Companies that are moving from experiment to production need to be more forward-thinking about how they create a 'factory line' -- greater experimentation and a repeatable route to production. Cloud providers are starting to create valuable offerings in this space, including Amazon SageMaker and Azure ML Workbench.

Privacy and GDPR

With the EU’s General Data Protection Regulation set to come into effect in May, it’s no surprise that privacy is on the top of everyone’s agenda. Already companies are looking at how to make existing practices GDPR-compliant, but what about making new things GDPR native? It’s important that GDPR requirements are being built into new software to save time and money.

Companies who wish to benefit from consumers personal data should consider providing benefits in return for ‘opt-in.’ The reality is that most consumers do not value their personal data particularly highly and will often agree to share their data for a small incentive. If enterprises are transparent and up-front, then consumers will be more willing to part with their data.

Once GDPR is implemented, it’ll be interesting to see how far the EU goes in identifying and penalising firms that breach the new regulations. Considering the regulations are still somewhat ambiguous, I wonder how the regulations will stand up to legal challenge.

Digital Security

The surface area for security attacks is growing quickly as intelligent devices, chat interfaces and digitisation continue to advance.

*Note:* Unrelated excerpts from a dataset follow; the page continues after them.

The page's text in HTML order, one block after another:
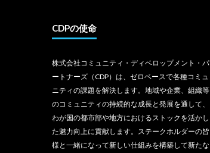
CDPの使命
株式会社コミュニティ・ディベロップメント・パ
ートナーズ（CDP）は、ゼロベースで各種コミュ
ニティの課題を解決します。地域や企業、組織等
のコミュニティの持続的な成長と発展を通して、
わが国の都市部や地方におけるストックを活かし
た魅力向上に貢献します。ステークホルダーの皆
様と一緒になって新しい仕組みを構築して新たな
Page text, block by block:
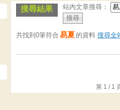
搜尋結果 站內文章搜尋：
共找到0筆符合 易夏 的資料 搜尋全
第 1 /
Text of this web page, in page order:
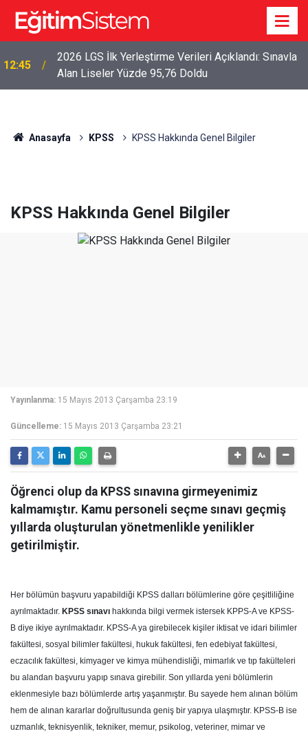
12:45
2026 LGS İlk Yerleştirme Verileri Açıklandı: Sınavla
Alan Liseler Yüzde 95,76 Doldu
Anasayfa KPSS KPSS Hakkında Genel Bilgiler
KPSS Hakkında Genel Bilgiler
Yayınlanma: 15 Mayıs 2013 Çarşamba 23:19
Güncelleme: 15 Mayıs 2013 Çarşamba 23:21
Öğrenci olup da KPSS sınavına girmeyenimiz
kalmamıştır. Kamu personeli seçme sınavı geçmiş
yıllarda oluşturulan yönetmenlikle yenilikler
getirilmiştir.
Her bölümün başvuru yapabildiği KPSS dalları bölümlerine göre çeşitliliğine
ayrılmaktadır. KPSS sınavı hakkında bilgi vermek istersek KPPS-A ve KPSS-
B diye ikiye ayrılmaktadır. KPSS-A ya girebilecek kişiler iktisat ve idari bilimler
fakültesi, sosyal bilimler fakültesi, hukuk fakültesi, fen edebiyat fakültesi,
eczacılık fakültesi, kimyager ve kimya mühendisliği, mimarlık ve tıp fakülteleri
bu alandan başvuru yapıp sınava girebilir. Son yıllarda yeni bölümlerin
eklenmesiyle bazı bölümlerde artış yaşanmıştır. Bu sayede hem alınan bölüm
hem de alınan kararlar doğrultusunda geniş bir yapıya ulaşmıştır. KPSS-B ise
uzmanlık, teknisyenlik, tekniker, memur, psikolog, veteriner, mimar ve
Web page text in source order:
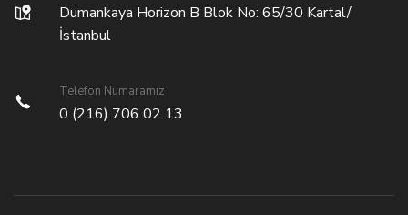
Dumankaya Horizon B Blok No: 65/30 Kartal/
İstanbul
Telefon Numaramız
0 (216) 706 02 13
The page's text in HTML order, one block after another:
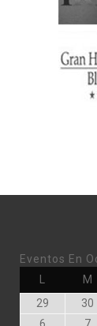
Eventos En
M
29
29,
30
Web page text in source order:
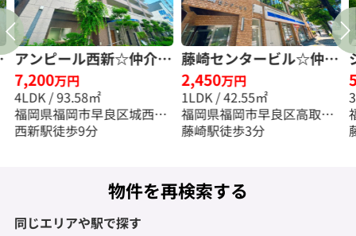
アンピール西新☆仲介手
数料半額☆
7,200万円
4LDK / 93.58㎡
福岡県福岡市早良区城西３
丁目
西新駅徒歩9分
藤崎センタービル☆仲介
手数料無料☆
2,450万円
1LDK / 42.55㎡
福岡県福岡市早良区高取２
丁目
藤崎駅徒歩3分
物件を再検索する
同じエリアや駅で探す
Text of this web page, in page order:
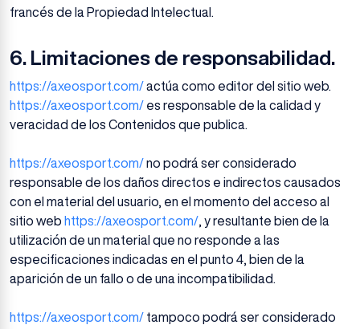
francés de la Propiedad Intelectual.
6. Limitaciones de responsabilidad.
https://axeosport.com/actúa como editor del sitio web.
https://axeosport.com/ es responsable de la calidad y
veracidad de los Contenidos que publica.
https://axeosport.com/no podrá ser considerado
responsable de los daños directos e indirectos causados
con el material del usuario, en el momento del acceso al
sitio web https://axeosport.com/ , y resultante bien de la
utilización de un material que no responde a las
especificaciones indicadas en el punto 4, bien de la
aparición de un fallo o de una incompatibilidad.
https://axeosport.com/ tampoco podrá ser considerado
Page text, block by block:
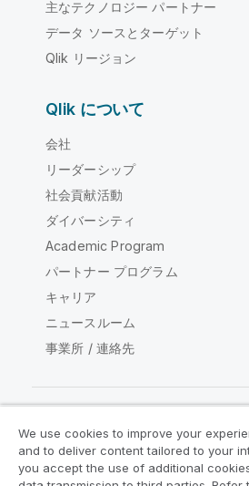
主なテクノロジー パートナー
データ ソースとターゲット
Qlik リージョン
Qlik について
会社
リーダーシップ
社会貢献活動
ダイバーシティ
Academic Program
パートナー プログラム
キャリア
ニュースルーム
事業所 / 連絡先
Qlik コミュニティ
We use cookies to improve your
and to deliver content tailored to your
you accept the use of additional
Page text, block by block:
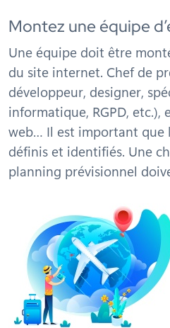
Montez une équipe
Une équipe doit être
du site internet. Chef de
développeur, designer,
informatique, RGPD, etc.),
web… Il est important que
définis et identifiés. Une
planning prévisionnel

Machine learning and chat interfaces are often black box which means it's hard to tell when they have been compromised and begin providing results that are at the whim of an attacker. This could lead to attacks that go undetected for a long time, so it's vital enterprises learn to secure these systems.

Increasingly DevSecOps is being viewed as the next step in the DevOps journey -- security should be part of the culture of a team, and tooling should support this. It’s therefore important that developers, architects and testers learn to threat model and write security tests, while tools should be used for automated scanning to detect vulnerabilities. With the whole team considering security throughout, the true security ‘experts’ can focus their energy on performing constant penetration testing and simulation.

Growth of Blockchain 

When it comes to Blockchain, my fear is that the industry is adding to the hype that is causing over application and technology envy. There is no denying that a small number of enterprise organisations have production Blockchain implementations, but this is not to suggest it is ‘enterprise-ready’. 

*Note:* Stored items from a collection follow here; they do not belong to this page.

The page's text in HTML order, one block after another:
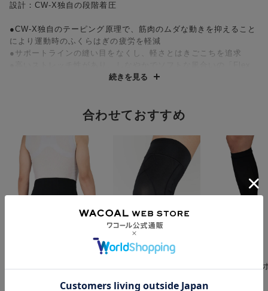
設計：CW-X独自の段階着圧
●CW-X独自のテーピング原理で、筋肉のムダな動きを抑えること
により運動時のふくらはぎの疲労を軽減
●サポートラインの縫い目をなくし、軽さとはきごこちを追求
Move®」を採用。フィット感がよく、着ごこちのよい素材です。
●VISCOMAGIC®加工技術により、パワーネットを縫製すること
・上辺：二つ折りゴムで肌ざわりがやさしい仕様
・すそ：フリーなカッティング始末ですっきり。ひびきにくく、
締め付けを感じにくい。
・吸汗速乾（本体）／UVカット率90%以上（本体）
※Flex Move®はセーレン株式会社の登録商標です
※VISCOMAGIC®はセーレン(株)の加工技術／商標です
着圧（加圧）を利用した商品の使用上のご注意
続きを見る
合わせておすすめ
ＣＷ－Ｘ
¥3,850
ふくらはぎサ
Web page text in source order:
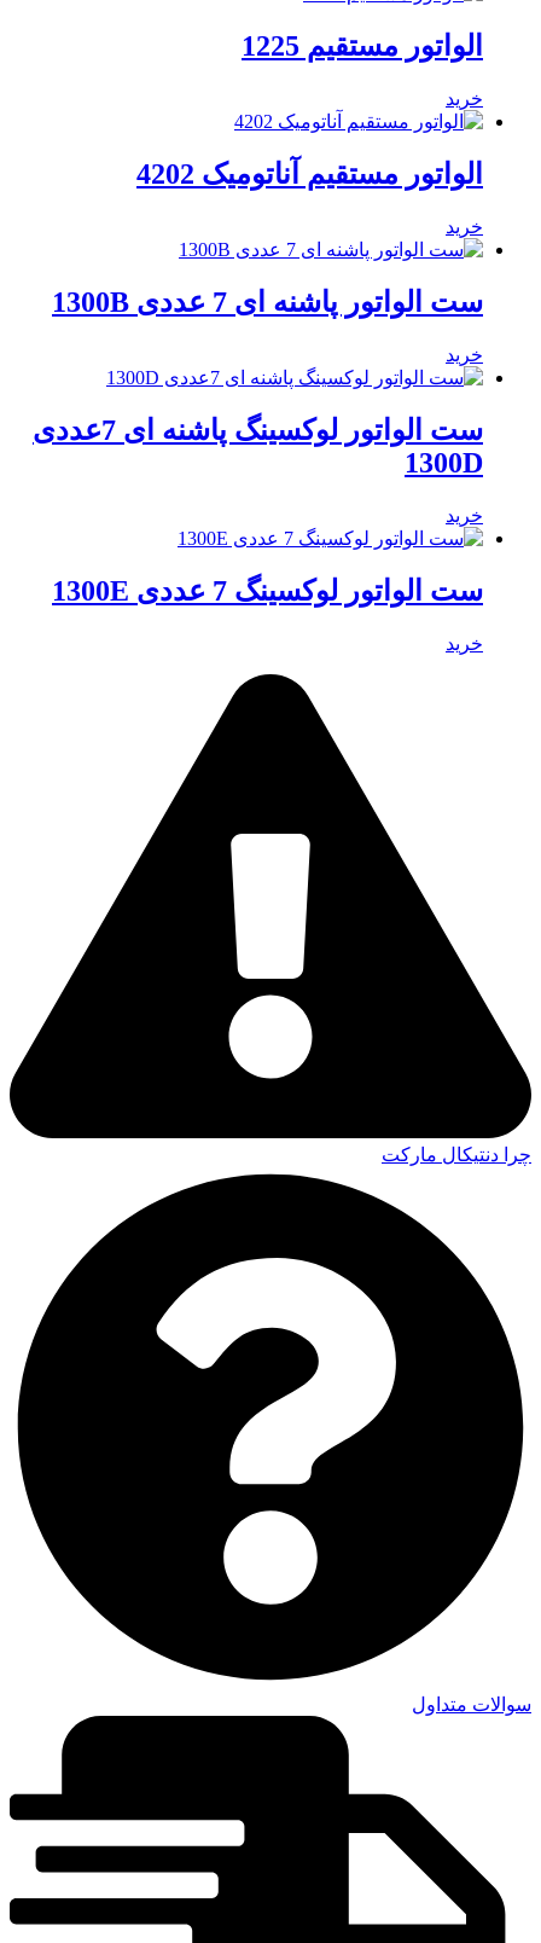
الواتور مستقیم 1225
خرید
الواتور مستقیم آناتومیک 4202
خرید
ست الواتور پاشنه ای 7 عددی 1300B
خرید
ست الواتور لوکسینگ پاشنه ای 7عددی
1300D
خرید
ست الواتور لوکسینگ 7 عددی 1300E
خرید
چرا دنتیکال مارکت
سوالات متداول

Currently, enterprise-ready technologies feature an advanced ecosystem of third-party tools and have withstood numerous production implementations -- areas that Blockchain has not yet successfully navigated.

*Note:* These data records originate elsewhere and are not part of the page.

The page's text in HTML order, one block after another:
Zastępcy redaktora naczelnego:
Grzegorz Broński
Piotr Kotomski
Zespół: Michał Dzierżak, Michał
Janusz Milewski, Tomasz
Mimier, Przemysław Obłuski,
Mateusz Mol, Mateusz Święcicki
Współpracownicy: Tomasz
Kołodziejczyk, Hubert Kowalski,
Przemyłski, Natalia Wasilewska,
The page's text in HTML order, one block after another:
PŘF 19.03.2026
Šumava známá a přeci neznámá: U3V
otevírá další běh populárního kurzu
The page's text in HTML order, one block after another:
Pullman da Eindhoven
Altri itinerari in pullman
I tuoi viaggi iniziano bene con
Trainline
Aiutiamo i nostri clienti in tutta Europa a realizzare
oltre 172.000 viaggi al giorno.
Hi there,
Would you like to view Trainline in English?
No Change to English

Nevertheless, Blockchain is certainly one to watch out for. Public cloud vendors are taking complexity out of creating and running nodes and networks with PaaS offerings and quick-starts and the tooling ecosystem is being developed.

It is important that enterprises also duly consider less complex technologies for implementation of production solutions. Businesses should be investing in experimentation, up-skilling and proof of concepts to validate the applicability of Blockchain to specific use cases they may have.

Cloud Computing vs. Edge Computing

As technology advances, naturally we will see an increase in intelligent devices running smarter capabilities such as deep learning inference. In many such cases the latency of response is important and thus a round trip to the cloud, often a distance away, is inefficient, driving the implementation of edge computing.

My belief is that supporting edge computing will actually help cloud providers gain greater market share for the things that really are cloud workloads. A good example is Amazon Greengrass which now supports running deep learning inference at the edge, while integrating with its other tools. This means that you are more likely to use Amazon Web Services to do the data processing and training to create the models to then push out to the intelligent devices.

Final thought

Be in no doubt; these six areas will be majorly evolving, even dominating over the next 12 months -- our IT consultancy will be ready for them. Will yours?